Exercise goal:
Please retype the records below exactly as they appear, leaving out every picture.

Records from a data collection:

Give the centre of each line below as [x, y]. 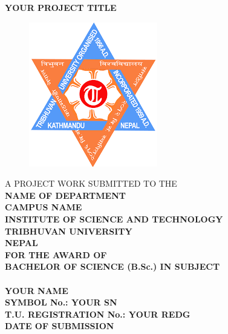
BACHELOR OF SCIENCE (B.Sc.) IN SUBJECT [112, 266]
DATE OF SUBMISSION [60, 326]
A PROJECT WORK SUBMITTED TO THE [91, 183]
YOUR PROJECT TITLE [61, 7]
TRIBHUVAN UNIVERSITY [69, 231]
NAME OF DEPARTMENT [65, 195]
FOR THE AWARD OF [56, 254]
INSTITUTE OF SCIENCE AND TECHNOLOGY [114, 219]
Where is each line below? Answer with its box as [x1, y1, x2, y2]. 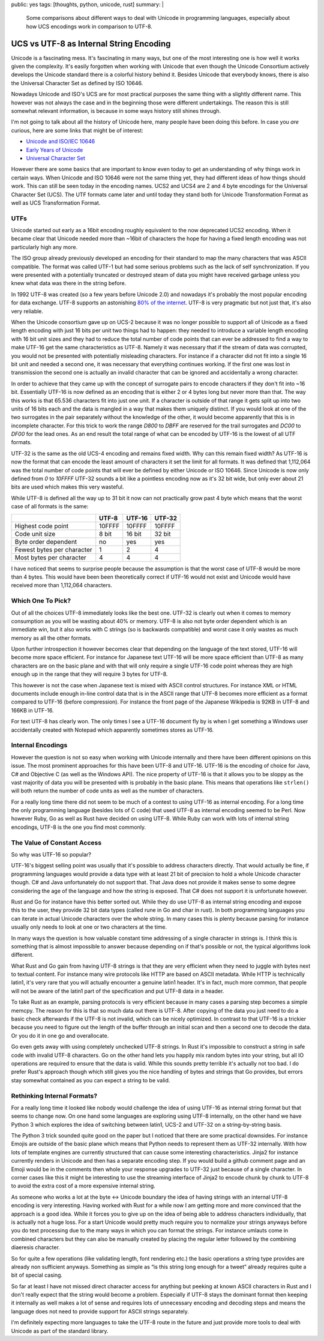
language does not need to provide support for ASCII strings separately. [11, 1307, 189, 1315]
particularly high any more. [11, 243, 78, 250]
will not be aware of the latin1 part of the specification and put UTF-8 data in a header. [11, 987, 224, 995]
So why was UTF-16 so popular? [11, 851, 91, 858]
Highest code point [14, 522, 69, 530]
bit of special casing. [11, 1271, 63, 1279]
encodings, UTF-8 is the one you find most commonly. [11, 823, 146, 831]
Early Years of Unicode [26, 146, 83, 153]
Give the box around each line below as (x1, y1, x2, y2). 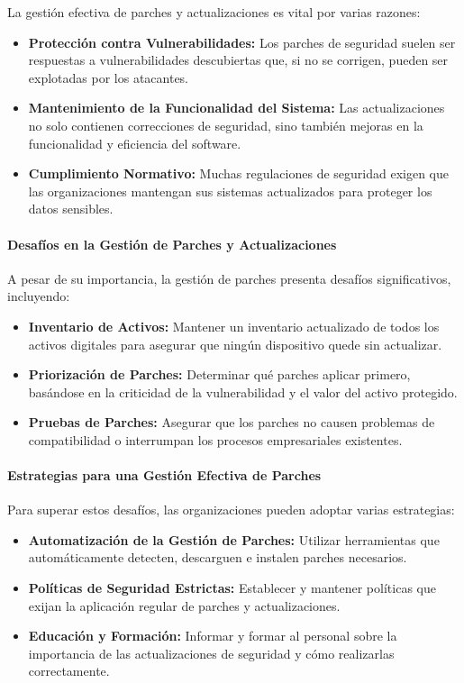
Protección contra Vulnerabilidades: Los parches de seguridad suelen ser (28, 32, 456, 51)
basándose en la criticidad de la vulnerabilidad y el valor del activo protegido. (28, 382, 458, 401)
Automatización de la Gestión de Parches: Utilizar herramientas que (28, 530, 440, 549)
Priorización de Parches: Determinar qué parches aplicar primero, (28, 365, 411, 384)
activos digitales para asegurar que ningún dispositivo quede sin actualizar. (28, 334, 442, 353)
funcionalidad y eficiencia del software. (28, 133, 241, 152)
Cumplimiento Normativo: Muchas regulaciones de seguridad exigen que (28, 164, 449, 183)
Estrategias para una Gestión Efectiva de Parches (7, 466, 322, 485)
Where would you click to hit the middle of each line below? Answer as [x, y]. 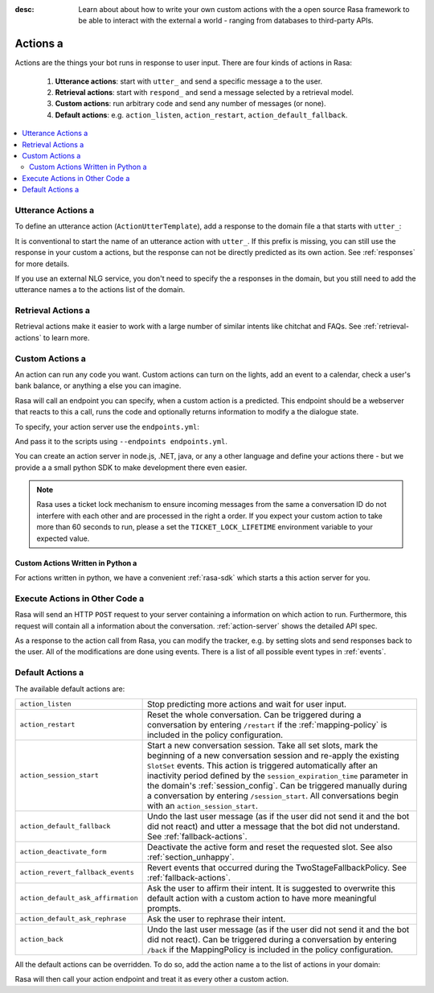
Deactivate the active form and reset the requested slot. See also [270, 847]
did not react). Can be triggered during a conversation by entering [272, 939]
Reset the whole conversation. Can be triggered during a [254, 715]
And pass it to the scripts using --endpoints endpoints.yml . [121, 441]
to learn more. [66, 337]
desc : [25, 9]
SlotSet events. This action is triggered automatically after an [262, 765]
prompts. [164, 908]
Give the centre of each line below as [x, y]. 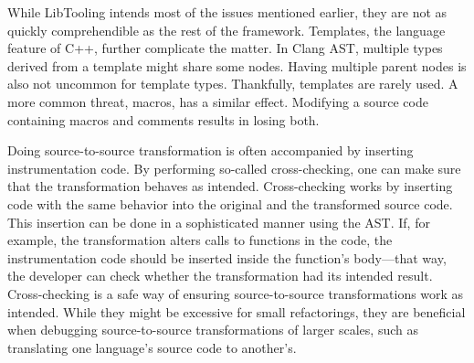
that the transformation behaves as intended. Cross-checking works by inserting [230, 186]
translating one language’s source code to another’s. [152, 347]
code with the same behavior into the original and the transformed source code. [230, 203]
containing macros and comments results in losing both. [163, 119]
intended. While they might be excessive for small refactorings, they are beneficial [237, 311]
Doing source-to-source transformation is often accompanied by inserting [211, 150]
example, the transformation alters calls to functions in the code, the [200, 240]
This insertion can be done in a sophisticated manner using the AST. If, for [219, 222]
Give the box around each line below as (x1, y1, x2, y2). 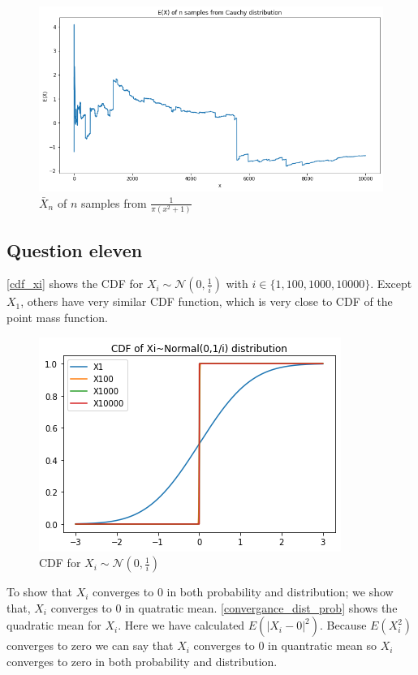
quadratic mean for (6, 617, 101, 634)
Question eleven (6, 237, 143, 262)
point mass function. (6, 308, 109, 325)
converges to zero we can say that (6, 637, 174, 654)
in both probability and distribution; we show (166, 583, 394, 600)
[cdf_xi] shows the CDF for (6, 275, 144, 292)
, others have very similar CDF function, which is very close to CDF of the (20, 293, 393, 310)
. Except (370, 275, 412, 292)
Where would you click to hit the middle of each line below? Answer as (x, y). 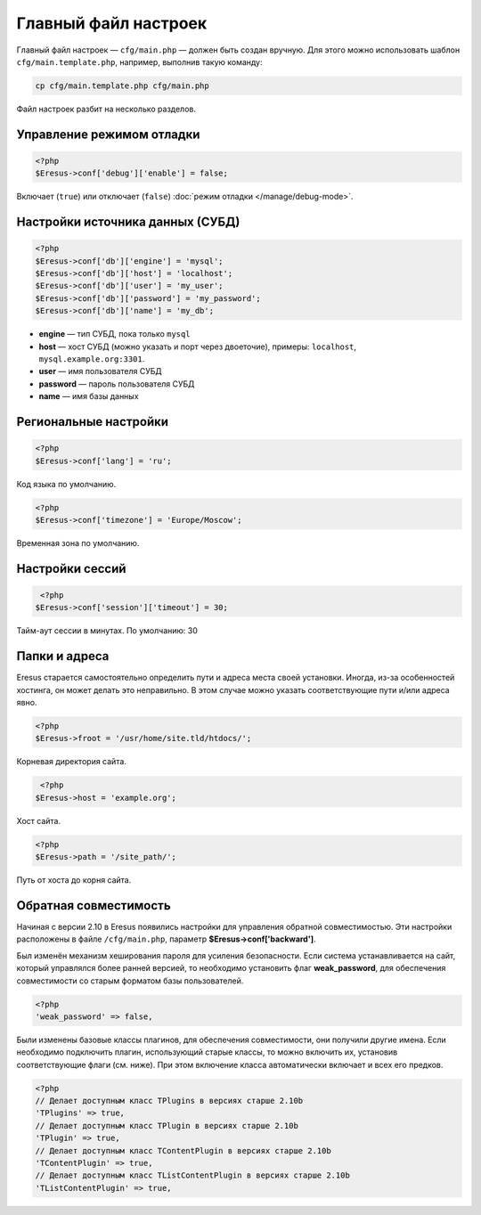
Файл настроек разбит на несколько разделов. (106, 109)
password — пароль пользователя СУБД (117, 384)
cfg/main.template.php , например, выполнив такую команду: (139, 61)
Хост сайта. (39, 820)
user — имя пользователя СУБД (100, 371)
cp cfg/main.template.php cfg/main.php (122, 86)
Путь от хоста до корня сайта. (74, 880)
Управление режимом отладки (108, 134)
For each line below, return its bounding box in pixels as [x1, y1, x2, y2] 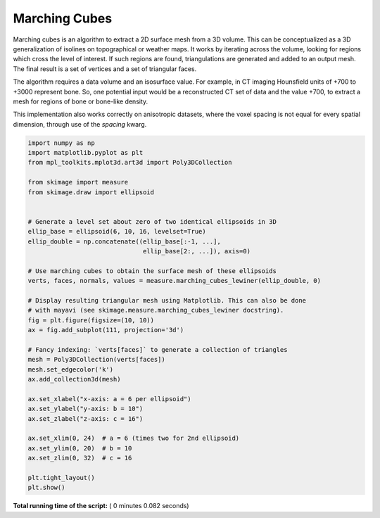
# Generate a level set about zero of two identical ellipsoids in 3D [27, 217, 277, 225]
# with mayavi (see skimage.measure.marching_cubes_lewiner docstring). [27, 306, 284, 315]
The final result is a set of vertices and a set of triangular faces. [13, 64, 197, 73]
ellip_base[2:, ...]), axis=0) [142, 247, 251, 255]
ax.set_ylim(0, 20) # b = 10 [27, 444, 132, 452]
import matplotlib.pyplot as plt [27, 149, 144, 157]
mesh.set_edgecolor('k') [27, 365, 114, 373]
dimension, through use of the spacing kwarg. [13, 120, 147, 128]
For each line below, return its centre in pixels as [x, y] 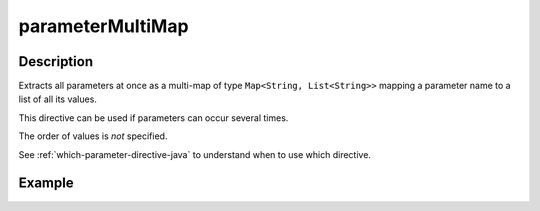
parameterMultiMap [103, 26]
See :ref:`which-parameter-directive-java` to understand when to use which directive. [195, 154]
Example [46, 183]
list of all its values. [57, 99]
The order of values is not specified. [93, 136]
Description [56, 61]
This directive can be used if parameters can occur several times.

Written solution:
Give the centre of each line below as [x, y]. 
BACHELOR OF SCIENCE (B.Sc.) IN SUBJECT [112, 266]
DATE OF SUBMISSION [60, 326]
A PROJECT WORK SUBMITTED TO THE [91, 183]
YOUR PROJECT TITLE [61, 7]
TRIBHUVAN UNIVERSITY [69, 231]
NAME OF DEPARTMENT [65, 195]
FOR THE AWARD OF [56, 254]
INSTITUTE OF SCIENCE AND TECHNOLOGY [114, 219]
Where is each line below? Answer with its box as [x1, y1, x2, y2]. 
language does not need to provide support for ASCII strings separately. [11, 1307, 189, 1315]
particularly high any more. [11, 243, 78, 250]
will not be aware of the latin1 part of the specification and put UTF-8 data in a header. [11, 987, 224, 995]
So why was UTF-16 so popular? [11, 851, 91, 858]
Highest code point [14, 522, 69, 530]
bit of special casing. [11, 1271, 63, 1279]
encodings, UTF-8 is the one you find most commonly. [11, 823, 146, 831]
Early Years of Unicode [26, 146, 83, 153]
Give the box around each line below as (x1, y1, x2, y2). 
Protección contra Vulnerabilidades: Los parches de seguridad suelen ser (28, 32, 456, 51)
basándose en la criticidad de la vulnerabilidad y el valor del activo protegido. (28, 382, 458, 401)
Automatización de la Gestión de Parches: Utilizar herramientas que (28, 530, 440, 549)
Priorización de Parches: Determinar qué parches aplicar primero, (28, 365, 411, 384)
activos digitales para asegurar que ningún dispositivo quede sin actualizar. (28, 334, 442, 353)
funcionalidad y eficiencia del software. (28, 133, 241, 152)
Cumplimiento Normativo: Muchas regulaciones de seguridad exigen que (28, 164, 449, 183)
Estrategias para una Gestión Efectiva de Parches (7, 466, 322, 485)
Where would you click to hit the middle of each line below? Answer as [x, y]. 
Deactivate the active form and reset the requested slot. See also [270, 847]
did not react). Can be triggered during a conversation by entering [272, 939]
Reset the whole conversation. Can be triggered during a [254, 715]
And pass it to the scripts using --endpoints endpoints.yml . [121, 441]
to learn more. [66, 337]
desc : [25, 9]
SlotSet events. This action is triggered automatically after an [262, 765]
prompts. [164, 908]
Give the centre of each line below as [x, y]. 
that the transformation behaves as intended. Cross-checking works by inserting [230, 186]
translating one language’s source code to another’s. [152, 347]
code with the same behavior into the original and the transformed source code. [230, 203]
containing macros and comments results in losing both. [163, 119]
intended. While they might be excessive for small refactorings, they are beneficial [237, 311]
Doing source-to-source transformation is often accompanied by inserting [211, 150]
example, the transformation alters calls to functions in the code, the [200, 240]
This insertion can be done in a sophisticated manner using the AST. If, for [219, 222]
Give the box around each line below as (x1, y1, x2, y2). 
quadratic mean for (6, 617, 101, 634)
Question eleven (6, 237, 143, 262)
point mass function. (6, 308, 109, 325)
converges to zero we can say that (6, 637, 174, 654)
in both probability and distribution; we show (166, 583, 394, 600)
[cdf_xi] shows the CDF for (6, 275, 144, 292)
, others have very similar CDF function, which is very close to CDF of the (20, 293, 393, 310)
. Except (370, 275, 412, 292)
Where would you click to hit the middle of each line below? Answer as (x, y). 
Файл настроек разбит на несколько разделов. (106, 109)
password — пароль пользователя СУБД (117, 384)
cfg/main.template.php , например, выполнив такую команду: (139, 61)
Хост сайта. (39, 820)
user — имя пользователя СУБД (100, 371)
cp cfg/main.template.php cfg/main.php (122, 86)
Путь от хоста до корня сайта. (74, 880)
Управление режимом отладки (108, 134)
For each line below, return its bounding box in pixels as [x1, y1, x2, y2] 
# Generate a level set about zero of two identical ellipsoids in 3D [27, 217, 277, 225]
# with mayavi (see skimage.measure.marching_cubes_lewiner docstring). [27, 306, 284, 315]
The final result is a set of vertices and a set of triangular faces. [13, 64, 197, 73]
ellip_base[2:, ...]), axis=0) [142, 247, 251, 255]
ax.set_ylim(0, 20) # b = 10 [27, 444, 132, 452]
import matplotlib.pyplot as plt [27, 149, 144, 157]
mesh.set_edgecolor('k') [27, 365, 114, 373]
dimension, through use of the spacing kwarg. [13, 120, 147, 128]
For each line below, return its centre in pixels as [x, y] 
parameterMultiMap [103, 26]
See :ref:`which-parameter-directive-java` to understand when to use which directive. [195, 154]
Example [46, 183]
list of all its values. [57, 99]
The order of values is not specified. [93, 136]
Description [56, 61]
This directive can be used if parameters can occur several times.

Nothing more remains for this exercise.